Task details ▸ Pictures stay out of the copy; set down each line of the listing below exactly.

+++ Provided entries

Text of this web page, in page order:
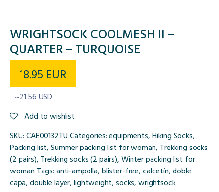
WRIGHTSOCK COOLMESH II –
QUARTER – TURQUOISE
18.95 EUR
~21.56 USD
Add to wishlist
SKU: CAE00132TU Categories: equipments, Hiking Socks,
Packing list, Summer packing list for woman, Trekking socks
(2 pairs), Trekking socks (2 pairs), Winter packing list for
woman Tags: anti-ampolla, blister-free, calcetín, doble
capa, double layer, lightweight, socks, wrightsock

++++++

Solution below ▸
Text of this web page, in page order:
WRIGHTSOCK COOLMESH II –
QUARTER – TURQUOISE
18.95 EUR
~21.56 USD
Add to wishlist
SKU: CAE00132TU Categories: equipments, Hiking Socks,
Packing list, Summer packing list for woman, Trekking socks
(2 pairs), Trekking socks (2 pairs), Winter packing list for
woman Tags: anti-ampolla, blister-free, calcetín, doble
capa, double layer, lightweight, socks, wrightsock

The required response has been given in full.